Un crimen mueve con su horror la aguja imantada de la soledad. Pero el horizonte, ahora frente a los campos nevados, será siempre el mismo. Y ese cielo nebuloso aplasta de nuevo con su monotonía cuantos corazones sin esperanza transitan debajo de él. La misma pesadez en el aire. No se oye ni un grito de pájaro. El decreto más violento del hombre: la venganza, acude en apoyo de los argumentos del padre de la víctima. No se puede juzgar imparcialmente al asesino fugitivo. Transcurren las horas, una persecución implacable entre la incertidumbre y los lamentos. La verdad de la muerte por la verdad misma de la represalia. La venganza es un dogma que nos arrebata, una especie de exaltación abominable que esgrimen los oprimidos. La mueve un motivo imperioso, enceguecido: el deber de la revancha. Un rito que jamás nos enseñará a gobernar nuestros actos.
 





Una casa en la blanca bruma del horizonte. Una luz en la sombras. Y una mujer. Invidente. Una mirada que implora perdón como si hubiera sido la causa del crimen. Un clamor silencioso que mueve a la indulgencia. La ternura de la compasión y del compadecido. El policía contempla su fina nariz, la boca pequeña, el óvalo de su cara. Sus ciegas pupilas apagadas intimidan el semblante severo del hombre, sorprendido de sus propias emociones. Un secreto sella la lengua de ella. Pese a todo, por medio de esa blanda fijeza de sus ojos, la mujer ciega se lo confía todo al desconocido policía. Y oyéndole, recoge una promesa, una intención salvadora de quien, hasta ese momento, se refugiara en un sabor de amargura y violencia. El hombre solitario, abismado en las moradas del asfalto, aparta de sí, por vez primera, su antifaz de sombra. En el silencio estremecido de ella, perdido en el escondido paisaje nevado, el secreto existe. Y una vez desvelado, él, enfermo sin familia, volverá a ella, que se quedó a solas con el dolor, e impondrá una nueva ilusión a su realidad humana. Esa ilusión esperanzada de todos los que sufren.

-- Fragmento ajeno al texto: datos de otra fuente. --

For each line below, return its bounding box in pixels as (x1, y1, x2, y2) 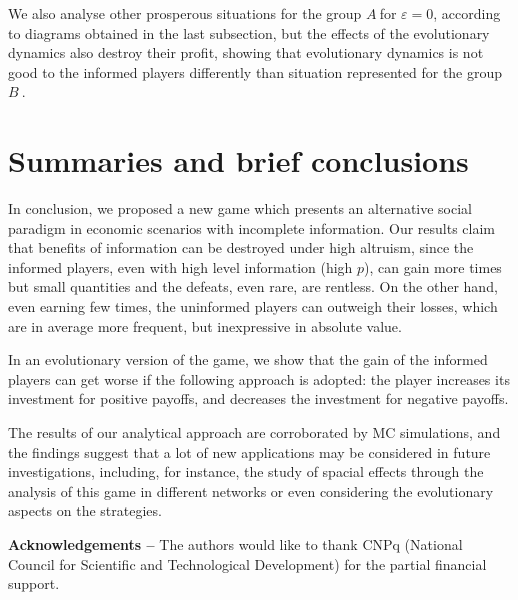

                                     La gran secuencia


(Mary Malde junto al cuerpo sin vida de su hermano, el ser que más amó) : "Padre, escucha mi oración. Perdónale, como has perdonado a todos tus hijos que han pecado. No apartes tu rostro de él. No sabía lo que hacía. Déjale descansar al fin en tu paz que jamás logró hallar aquí"...







 


Un peregrinaje estremecedor desde la turbiedad más degradante hacia el naturalismo romántico debido a la presencia turbadora de una mujer, y que concede al actor la posibilidad de sentirse un ser humano. Una revalorización del juego interpretativo a través del imperativo más realista, y siempre desde un eje modélico de planificación dentro de la más elaborada simbología (muerte, crueldad, piedad, amor) del plano-secuencia, esta vez especialmente apto para la orientación psicológica del espectador. Una exacta correspondencia paralela articulada y centrada en la soledad del hombre en calidad de gran protagonista, y cuyo eterno tema: pareja enfrentada al Destino o las fuerzas del Bien y del Mal, reaparece aquí en imágenes de prodigiosa fuerza lírica. ¡Imprescindible!
 

Lujoso encadenado musical, sincrónico arabesco rítmico del polifacético e inimitable Bernard Herrmann que evoluciona desde la impresionante fuerza expresiva de ese universo desenfrenadamente violento del asfalto hasta una recreada morosidad narrativa, acariciante y tamizada por el lirismo que impone la fascinante personalidad de Ida Lupino.